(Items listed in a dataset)
====================

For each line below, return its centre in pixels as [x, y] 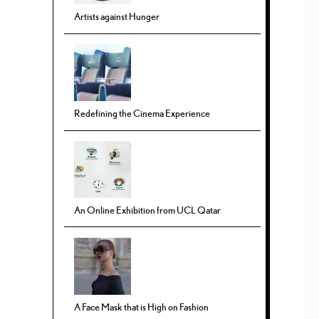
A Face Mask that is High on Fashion [142, 307]
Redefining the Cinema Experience [142, 114]
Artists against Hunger [117, 17]
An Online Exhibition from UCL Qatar [148, 210]
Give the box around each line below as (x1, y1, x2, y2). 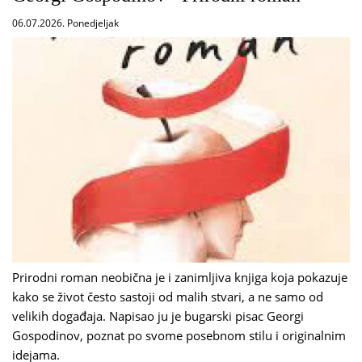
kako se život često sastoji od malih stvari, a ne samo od (12, 288, 323, 305)
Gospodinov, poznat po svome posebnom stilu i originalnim (12, 326, 346, 343)
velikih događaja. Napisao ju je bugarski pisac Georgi (12, 307, 304, 324)
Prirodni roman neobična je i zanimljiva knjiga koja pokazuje (12, 268, 347, 285)
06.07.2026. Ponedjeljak (12, 16, 119, 31)
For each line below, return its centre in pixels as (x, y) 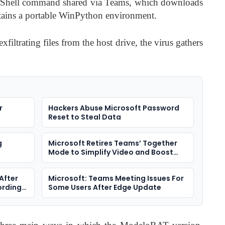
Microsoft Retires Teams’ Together (113, 143)
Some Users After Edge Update (104, 188)
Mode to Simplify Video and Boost (110, 152)
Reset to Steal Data (84, 117)
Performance (72, 161)
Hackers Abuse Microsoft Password (114, 108)
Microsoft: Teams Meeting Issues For (116, 179)
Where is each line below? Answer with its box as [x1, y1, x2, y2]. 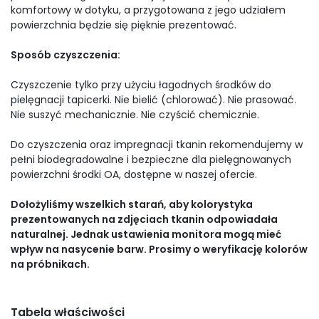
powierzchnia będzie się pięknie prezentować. [11, 18, 236, 33]
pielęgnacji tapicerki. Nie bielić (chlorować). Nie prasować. [11, 93, 296, 108]
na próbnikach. [11, 257, 90, 272]
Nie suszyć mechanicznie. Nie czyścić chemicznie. [11, 108, 259, 122]
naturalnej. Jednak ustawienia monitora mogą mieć [11, 227, 281, 242]
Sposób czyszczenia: [11, 48, 120, 63]
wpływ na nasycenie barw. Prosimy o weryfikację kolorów [11, 242, 308, 257]
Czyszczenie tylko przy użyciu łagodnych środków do [11, 78, 271, 93]
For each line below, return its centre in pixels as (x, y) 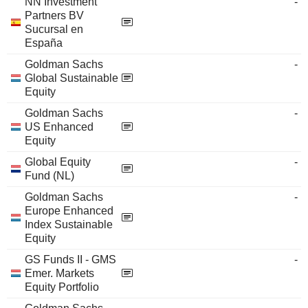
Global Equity (58, 162)
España (44, 43)
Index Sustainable (69, 224)
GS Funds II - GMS (70, 260)
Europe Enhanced (69, 211)
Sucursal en (54, 29)
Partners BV (54, 15)
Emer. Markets (59, 273)
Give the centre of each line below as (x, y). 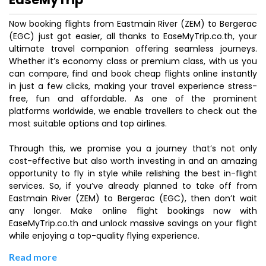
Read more (33, 257)
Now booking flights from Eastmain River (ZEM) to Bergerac (133, 24)
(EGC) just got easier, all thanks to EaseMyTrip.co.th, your (133, 36)
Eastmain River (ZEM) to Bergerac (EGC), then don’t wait (133, 198)
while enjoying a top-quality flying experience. (104, 236)
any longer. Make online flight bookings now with (133, 211)
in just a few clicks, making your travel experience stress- (133, 86)
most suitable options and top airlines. (88, 123)
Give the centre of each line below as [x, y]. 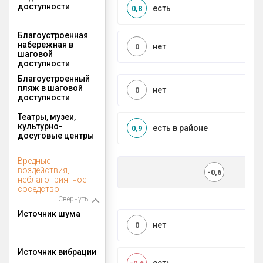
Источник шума [49, 213]
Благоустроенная [53, 35]
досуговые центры [56, 135]
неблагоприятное [52, 179]
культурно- [40, 126]
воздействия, [43, 170]
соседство [38, 189]
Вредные [34, 161]
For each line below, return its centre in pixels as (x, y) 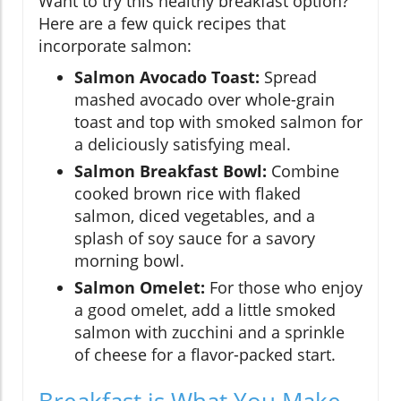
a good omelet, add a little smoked (205, 310)
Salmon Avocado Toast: (167, 77)
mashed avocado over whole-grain (205, 100)
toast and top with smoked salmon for (218, 122)
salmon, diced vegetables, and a (195, 216)
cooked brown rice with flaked (188, 194)
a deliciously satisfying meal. (183, 145)
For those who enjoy (284, 288)
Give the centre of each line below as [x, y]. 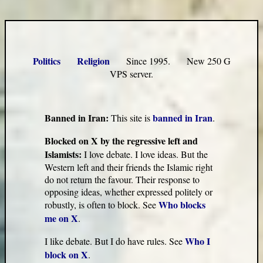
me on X [62, 218]
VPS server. [131, 74]
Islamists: [65, 154]
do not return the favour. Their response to [122, 180]
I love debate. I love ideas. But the [146, 154]
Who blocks [182, 205]
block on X [67, 255]
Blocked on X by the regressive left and [122, 141]
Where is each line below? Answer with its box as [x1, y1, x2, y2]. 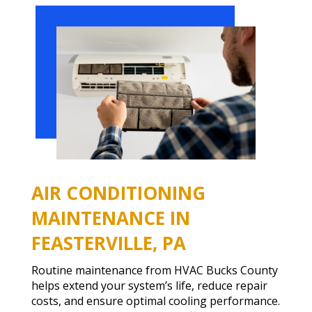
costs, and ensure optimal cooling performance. [31, 293, 280, 309]
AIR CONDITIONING [31, 180, 205, 206]
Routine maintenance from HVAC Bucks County [31, 263, 278, 279]
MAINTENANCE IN [31, 205, 190, 231]
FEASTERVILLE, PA [31, 231, 186, 256]
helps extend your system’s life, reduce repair [31, 278, 267, 294]
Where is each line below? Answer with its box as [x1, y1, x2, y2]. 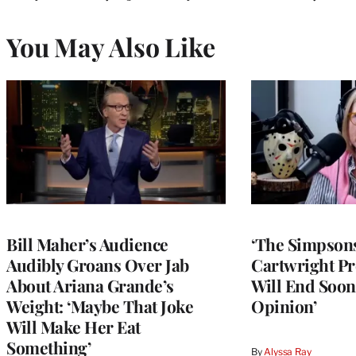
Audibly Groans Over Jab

====================

Instructions for the task:
The answer must be an exact copy of the records, with no images in it.

Your response:
For each line below, return its centre in pixels as [x, y] 
A Face Mask that is High on Fashion [142, 307]
Redefining the Cinema Experience [142, 114]
Artists against Hunger [117, 17]
An Online Exhibition from UCL Qatar [148, 210]
Give the box around each line below as (x1, y1, x2, y2). 
kako se život često sastoji od malih stvari, a ne samo od (12, 288, 323, 305)
Gospodinov, poznat po svome posebnom stilu i originalnim (12, 326, 346, 343)
velikih događaja. Napisao ju je bugarski pisac Georgi (12, 307, 304, 324)
Prirodni roman neobična je i zanimljiva knjiga koja pokazuje (12, 268, 347, 285)
06.07.2026. Ponedjeljak (12, 16, 119, 31)
For each line below, return its centre in pixels as (x, y) 
Microsoft Retires Teams’ Together (113, 143)
Some Users After Edge Update (104, 188)
Mode to Simplify Video and Boost (110, 152)
Reset to Steal Data (84, 117)
Performance (72, 161)
Hackers Abuse Microsoft Password (114, 108)
Microsoft: Teams Meeting Issues For (116, 179)
Where is each line below? Answer with its box as [x1, y1, x2, y2]. 
powierzchnia będzie się pięknie prezentować. [11, 18, 236, 33]
pielęgnacji tapicerki. Nie bielić (chlorować). Nie prasować. [11, 93, 296, 108]
na próbnikach. [11, 257, 90, 272]
Nie suszyć mechanicznie. Nie czyścić chemicznie. [11, 108, 259, 122]
naturalnej. Jednak ustawienia monitora mogą mieć [11, 227, 281, 242]
Sposób czyszczenia: [11, 48, 120, 63]
wpływ na nasycenie barw. Prosimy o weryfikację kolorów [11, 242, 308, 257]
Czyszczenie tylko przy użyciu łagodnych środków do [11, 78, 271, 93]
For each line below, return its centre in pixels as (x, y) 
Global Equity (58, 162)
España (44, 43)
Index Sustainable (69, 224)
GS Funds II - GMS (70, 260)
Europe Enhanced (69, 211)
Sucursal en (54, 29)
Partners BV (54, 15)
Emer. Markets (59, 273)
Give the centre of each line below as (x, y). 
Read more (33, 257)
Now booking flights from Eastmain River (ZEM) to Bergerac (133, 24)
(EGC) just got easier, all thanks to EaseMyTrip.co.th, your (133, 36)
Eastmain River (ZEM) to Bergerac (EGC), then don’t wait (133, 198)
while enjoying a top-quality flying experience. (104, 236)
any longer. Make online flight bookings now with (133, 211)
in just a few clicks, making your travel experience stress- (133, 86)
most suitable options and top airlines. (88, 123)
Give the centre of each line below as [x, y]. 
Источник шума [49, 213]
Благоустроенная [53, 35]
досуговые центры [56, 135]
неблагоприятное [52, 179]
культурно- [40, 126]
воздействия, [43, 170]
соседство [38, 189]
Вредные [34, 161]
For each line below, return its centre in pixels as (x, y) 
a good omelet, add a little smoked (205, 310)
Salmon Avocado Toast: (167, 77)
mashed avocado over whole-grain (205, 100)
toast and top with smoked salmon for (218, 122)
salmon, diced vegetables, and a (195, 216)
cooked brown rice with flaked (188, 194)
a deliciously satisfying meal. (183, 145)
For those who enjoy (284, 288)
Give the centre of each line below as [x, y]. 
me on X [62, 218]
VPS server. [131, 74]
Islamists: [65, 154]
do not return the favour. Their response to [122, 180]
I love debate. I love ideas. But the [146, 154]
Who blocks [182, 205]
block on X [67, 255]
Blocked on X by the regressive left and [122, 141]
Where is each line below? Answer with its box as [x1, y1, x2, y2]. 
costs, and ensure optimal cooling performance. [31, 293, 280, 309]
AIR CONDITIONING [31, 180, 205, 206]
Routine maintenance from HVAC Bucks County [31, 263, 278, 279]
MAINTENANCE IN [31, 205, 190, 231]
FEASTERVILLE, PA [31, 231, 186, 256]
helps extend your system’s life, reduce repair [31, 278, 267, 294]
Where is each line below? Answer with its box as [x1, y1, x2, y2]. 
Audibly Groans Over Jab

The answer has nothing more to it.